Blog: Codice EORI - Di cosa si tratta?
Codice EORI – di cosa si tratta?

Tale articolo del blog di Doganaconsulting intende chiarire i principali aspetti relativi al Codice EORI. Coloro che trattano con l’estero avranno sicuramente sentito nominare questo codice svariate volte, ma magari si sono chiesti cosa significhi esattamente, quando si usa e cosa succede se non lo si possiede. Approfondiamo tali aspetti di seguito.

Cos’è il Codice EORI?

Il codice E.O.R.I. (Economic Operator Registration and Identification) è un sistema di numerazione introdotto nel 2009 dall’Unione Europea. Si tratta di un codice alfanumerico univoco per la registrazione e l’identificazione degli operatori economici e delle altre persone che prendono parte ad attività disciplinate dalla regolamentazione doganale degli Stati membri dell’Unione Europea.

Il codice EORI è composto da un codice alfanumerico univoco per lo Stato membro che lo attribuisce, lungo al massimo 15 caratteri (la partita IVA o il codice fiscale), preceduto dal codice ISO alfa 2 di tale Stato (IT per l’Italia o DE per la Germania, ad esempio).

Quando va usato il Codice EORI?

Tale codice va utilizzato nei rapporti tra i soggetti sopra menzionati e le Amministrazioni doganali e per lo scambio di informazioni tra le Amministrazioni doganali dei diversi Stati membri.

Il codice EORI non ha scadenza. E’ peraltro possibile controllarne la validità nell’apposita pagina sul sito della Commissione Europea. I nuovi codici EORI della giornata vengono inviati alla Comunità nella notte, la Comunità li elabora in qualche ora e dopo l’elaborazione ci sono ulteriori tempi per la pubblicazione sul sito. Ci vogliono circa 24 ore per il completamento delle operazioni.
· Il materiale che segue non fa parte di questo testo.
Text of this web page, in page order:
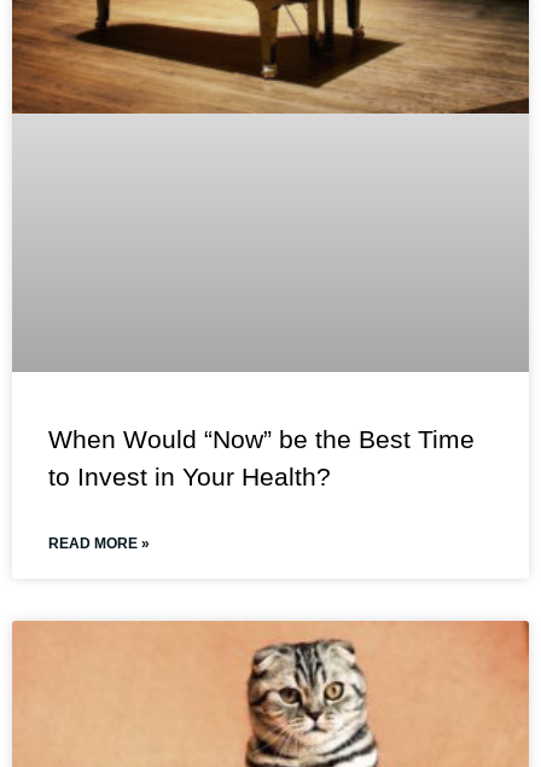
When Would “Now” be the Best Time
to Invest in Your Health?
READ MORE »
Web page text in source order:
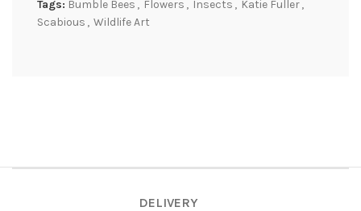
Tags: Bumble Bees , Flowers , Insects , Katie Fuller,
Scabious , Wildlife Art
DELIVERY
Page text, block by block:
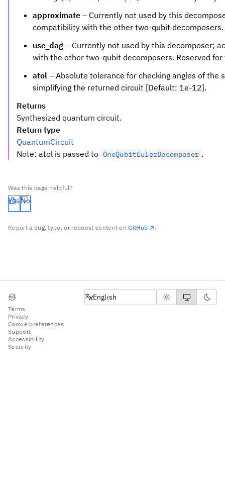
4
approximate – Currently not used by this
compatibility with the other two-qubit
use_dag – Currently not used by this decomposer;
with the other two-qubit decomposers. Reserved for
atol – Absolute tolerance for checking angles of the
simplifying the returned circuit [Default: 1e-12].
Returns
Synthesized quantum circuit.
Return type
QuantumCircuit
Note: atol is passed to OneQubitEulerDecomposer .
Was this page helpful?
Yes No
Report a bug, typo, or request content onGitHub .
Terms
Privacy
Cookie preferences
Support
Accessibility
Security
English
English
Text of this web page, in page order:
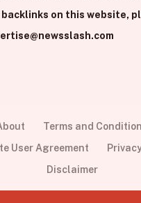
on this website,
Terms and
User Agreement
Disclaimer
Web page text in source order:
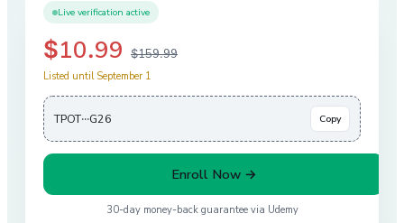
Live verification active
$10.99 $159.99
Listed until September 1
TPOT···G26 Copy
Enroll Now →
30-day money-back guarantee via Udemy
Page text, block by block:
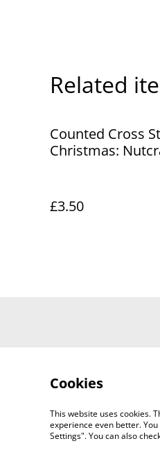
Related
Counted Cross
Christmas:
£3.50
©2026Worth a
Cookies
This website uses cookies.
experience even better.
Settings". You can also
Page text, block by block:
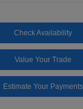
Check Availability
Value Your Trade
Estimate Your Payments
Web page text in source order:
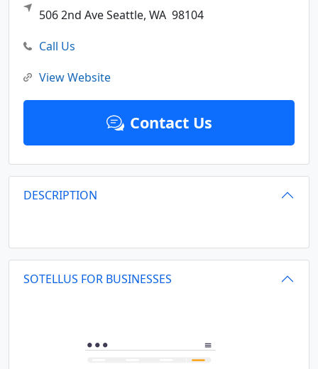
506 2nd AveSeattle, WA 98104
Call Us
View Website
Contact Us
DESCRIPTION
SOTELLUS FOR BUSINESSES
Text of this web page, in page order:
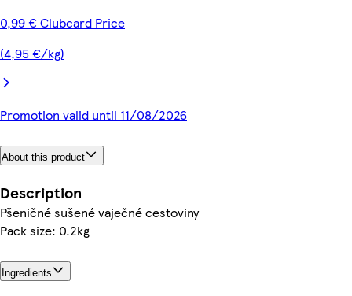
0,99 € Clubcard Price
(4,95 €/kg)
Promotion valid until 11/08/2026
About this product
Description
Pšeničné sušené vaječné cestoviny
Pack size: 0.2kg
Ingredients
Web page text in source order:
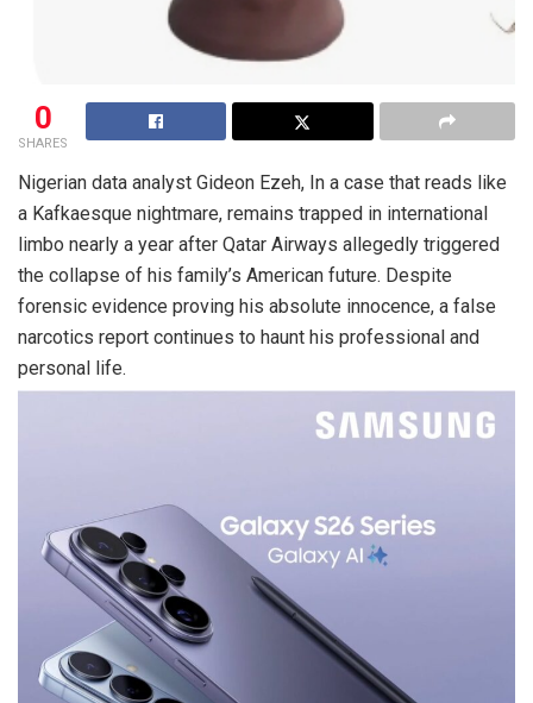
0
SHARES
Nigerian data analyst Gideon Ezeh, In a case that reads like
a Kafkaesque nightmare, remains trapped in international
limbo nearly a year after Qatar Airways allegedly triggered
the collapse of his family’s American future. Despite
forensic evidence proving his absolute innocence, a false
narcotics report continues to haunt his professional and
personal life.
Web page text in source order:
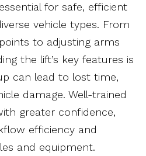
for safe, efficient
vehicle types. From
to adjusting arms
the lift’s key features is
can lead to lost time,
damage. Well-trained
greater confidence,
efficiency and
and equipment.

E se non si possiede tale codice?

L’arrivo delle merci in dogana senza possedere un codice EORI non comporta né una multa né il sequestro del carico. Tuttavia, potrebbe succedere che le merci rimangano bloccate all’interno della dogana fintanto che non si ottiene il codice. Conviene perciò richiedere il codice prima che le proprie merci vengano spedite verso il paese in cui si intende importare. Si può inoltre richiedere un codice anche in qualità di privato, usando il proprio codice fiscale.